How to store a substring given a delimiter in C


Let's say I have a series of data that's in this form:

"SomethingIDontCareAbout : SomethingICareAbout"

where the part after the ":" can vary in length of course.

The goal here is only storing the "SomethingICareAbout" substring efficiently. I made this function but the problem is that I'm storing both substrings,so it seems like a waste of memory.
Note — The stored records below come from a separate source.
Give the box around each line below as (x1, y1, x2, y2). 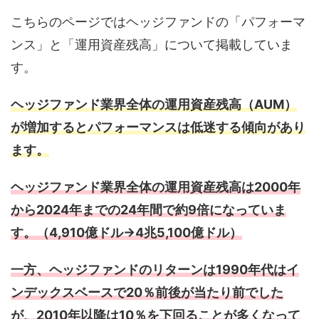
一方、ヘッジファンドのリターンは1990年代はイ (11, 261, 299, 277)
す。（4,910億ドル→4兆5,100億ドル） (11, 224, 242, 240)
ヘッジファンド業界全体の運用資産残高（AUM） (11, 96, 297, 112)
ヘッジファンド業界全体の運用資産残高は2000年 (11, 179, 300, 194)
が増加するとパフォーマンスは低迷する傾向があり (11, 119, 305, 135)
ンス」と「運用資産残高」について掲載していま (11, 36, 293, 52)
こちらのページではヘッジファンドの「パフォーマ (11, 14, 305, 29)
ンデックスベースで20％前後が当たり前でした (11, 284, 283, 300)
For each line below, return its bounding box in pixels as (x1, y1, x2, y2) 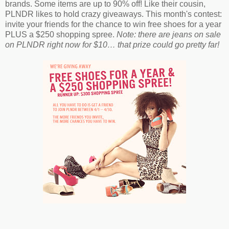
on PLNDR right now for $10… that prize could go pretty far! (5, 40, 219, 49)
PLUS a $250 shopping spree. (5, 30, 117, 39)
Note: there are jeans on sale (117, 30, 221, 39)
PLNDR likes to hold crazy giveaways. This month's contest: (5, 9, 222, 18)
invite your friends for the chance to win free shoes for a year (5, 19, 221, 29)
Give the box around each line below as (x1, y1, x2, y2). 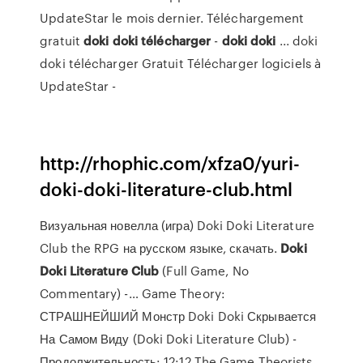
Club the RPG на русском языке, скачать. (40, 239, 281, 257)
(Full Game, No (159, 262, 249, 280)
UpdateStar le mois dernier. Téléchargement (40, 9, 305, 27)
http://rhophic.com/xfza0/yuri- (40, 150, 301, 175)
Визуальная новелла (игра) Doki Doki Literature (40, 216, 314, 234)
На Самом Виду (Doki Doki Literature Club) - (40, 330, 297, 348)
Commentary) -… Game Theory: (40, 284, 225, 302)
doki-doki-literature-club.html (40, 176, 293, 201)
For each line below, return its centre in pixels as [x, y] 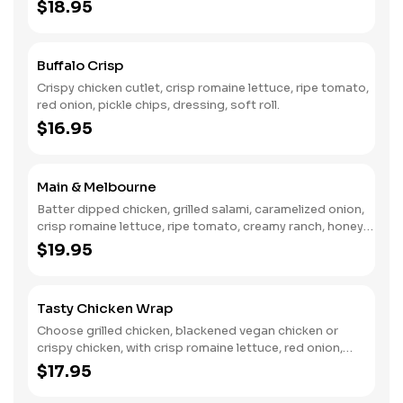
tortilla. [58, 382]
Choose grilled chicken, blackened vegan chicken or [188, 331]
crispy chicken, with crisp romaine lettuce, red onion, [190, 348]
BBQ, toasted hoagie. [100, 243]
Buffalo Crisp [80, 65]
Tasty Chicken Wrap [105, 308]
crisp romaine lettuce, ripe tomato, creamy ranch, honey [200, 226]
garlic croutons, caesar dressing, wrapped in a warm [190, 365]
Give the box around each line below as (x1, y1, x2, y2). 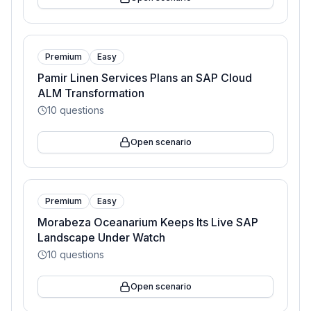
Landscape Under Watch (37, 230, 165, 244)
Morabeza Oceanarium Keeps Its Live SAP (37, 215, 258, 229)
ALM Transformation (37, 86, 144, 100)
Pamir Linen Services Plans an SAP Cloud (37, 71, 252, 85)
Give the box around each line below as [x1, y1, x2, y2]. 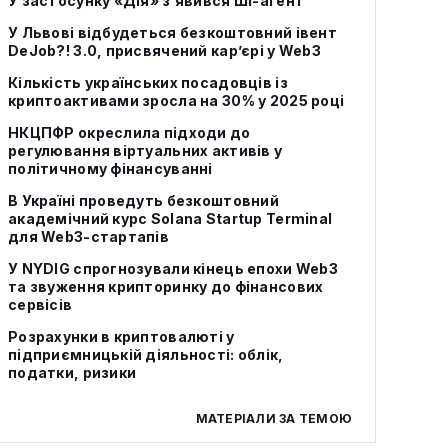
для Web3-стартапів [8, 228, 170, 245]
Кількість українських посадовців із [8, 74, 288, 91]
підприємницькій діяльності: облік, [8, 346, 284, 363]
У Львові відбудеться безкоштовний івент [8, 24, 337, 41]
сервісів [8, 296, 73, 313]
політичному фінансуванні [8, 160, 213, 177]
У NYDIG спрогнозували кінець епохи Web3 [8, 260, 338, 277]
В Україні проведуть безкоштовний [8, 192, 279, 209]
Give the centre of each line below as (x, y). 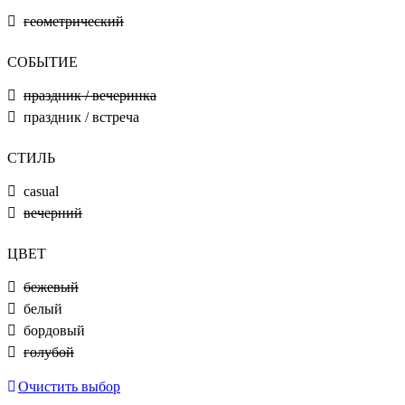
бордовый (56, 331)
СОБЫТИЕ (42, 62)
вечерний (53, 213)
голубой (49, 353)
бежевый (51, 287)
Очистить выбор (69, 387)
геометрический (74, 22)
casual (45, 192)
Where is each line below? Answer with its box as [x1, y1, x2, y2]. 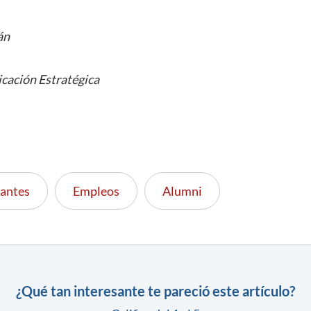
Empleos [73, 183, 119, 199]
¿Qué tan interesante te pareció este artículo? [16, 282, 295, 299]
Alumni [162, 183, 202, 199]
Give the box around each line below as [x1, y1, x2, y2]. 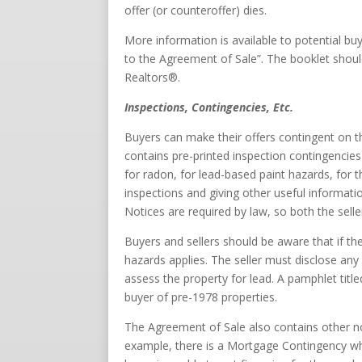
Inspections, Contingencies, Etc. [124, 99, 294, 115]
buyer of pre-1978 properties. [124, 288, 278, 305]
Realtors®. [124, 69, 181, 85]
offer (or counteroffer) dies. [124, 2, 267, 18]
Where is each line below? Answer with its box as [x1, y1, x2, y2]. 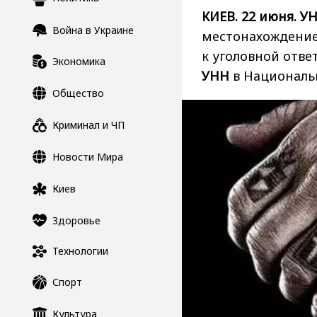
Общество [52, 86, 104, 100]
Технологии [52, 244, 108, 258]
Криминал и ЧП [52, 118, 125, 132]
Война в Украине [52, 23, 134, 38]
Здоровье [52, 213, 100, 227]
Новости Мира [52, 150, 123, 164]
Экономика [52, 54, 105, 69]
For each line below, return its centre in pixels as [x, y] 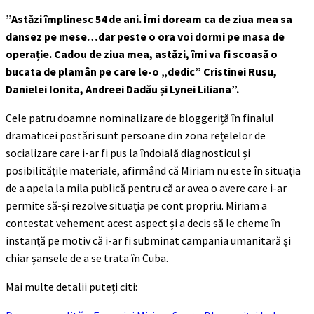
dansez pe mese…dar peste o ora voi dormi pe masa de [145, 36]
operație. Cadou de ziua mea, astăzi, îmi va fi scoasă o [142, 54]
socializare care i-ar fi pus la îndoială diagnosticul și [128, 153]
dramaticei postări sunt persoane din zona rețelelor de [136, 135]
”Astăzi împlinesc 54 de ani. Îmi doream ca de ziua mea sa [149, 19]
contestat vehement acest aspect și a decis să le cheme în [143, 223]
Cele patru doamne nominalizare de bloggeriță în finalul [140, 118]
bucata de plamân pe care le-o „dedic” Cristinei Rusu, [141, 71]
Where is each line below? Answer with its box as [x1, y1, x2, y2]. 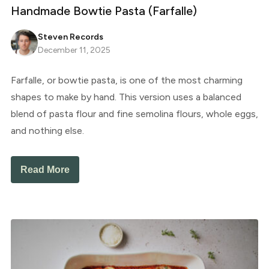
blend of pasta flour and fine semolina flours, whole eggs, [10, 108, 258, 120]
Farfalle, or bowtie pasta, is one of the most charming [10, 74, 243, 86]
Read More [20, 165, 70, 175]
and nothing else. [10, 125, 84, 137]
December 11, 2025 [37, 45, 110, 56]
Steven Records [37, 32, 103, 43]
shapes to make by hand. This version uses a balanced [10, 91, 241, 103]
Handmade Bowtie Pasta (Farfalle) [10, 4, 197, 19]
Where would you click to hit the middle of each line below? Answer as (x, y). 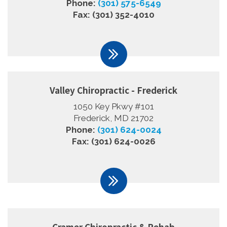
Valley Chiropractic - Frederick (113, 90)
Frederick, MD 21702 (113, 118)
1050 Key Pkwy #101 (113, 106)
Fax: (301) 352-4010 (113, 14)
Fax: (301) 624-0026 (113, 141)
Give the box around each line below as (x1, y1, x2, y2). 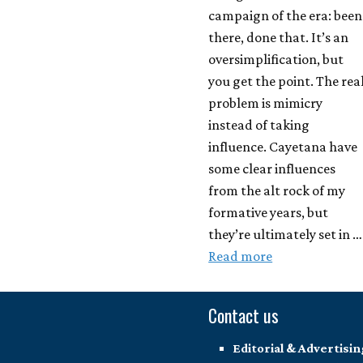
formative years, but (208, 204, 329, 221)
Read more (208, 248, 273, 265)
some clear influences (208, 160, 336, 177)
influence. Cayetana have (208, 139, 358, 156)
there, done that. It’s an (208, 29, 349, 46)
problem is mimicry (208, 95, 323, 112)
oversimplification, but (208, 51, 344, 68)
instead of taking (208, 117, 310, 134)
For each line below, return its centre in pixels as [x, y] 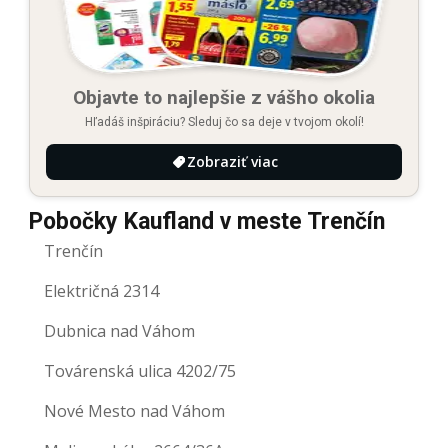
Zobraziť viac [232, 162]
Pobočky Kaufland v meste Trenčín [207, 222]
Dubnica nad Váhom [119, 331]
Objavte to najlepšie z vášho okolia [224, 98]
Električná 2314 [101, 291]
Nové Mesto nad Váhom [134, 411]
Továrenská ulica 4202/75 [140, 371]
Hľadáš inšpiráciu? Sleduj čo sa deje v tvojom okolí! [224, 122]

Any help to reduce to the time/space complexity?

char** ExtractKey(char* S)           
{
    int n = strlen(S);
    int count = 0, i = 0, j = 0;
    for(i = 0; i < n; i++)
    {
        if(S[i] == ':')
            break;
        
        count++;
    }
    char** T = (char**)malloc(2 * sizeof(char*));

    T[0] = (char*)malloc((count + 1)  * sizeof(char));
    T[1] = (char*)malloc((n - count) * sizeof(char));

    for(i = 0; i < count; i++)                          // inefficient ? cus we won't need T[0] [j]
    {
        T[0][j] = S[i];
        j++;
    }
    T[0][j+1] = '\0';
    j = 0;
    for(i = count + 1; i < n; i++)
    {
        T[1][j] = S[i];
        j++;
    }
    T[1][j+1] = '\0';
    return T;
}

Solution

  • There is no reason to invent a search for a character in a string, or a copy of a string.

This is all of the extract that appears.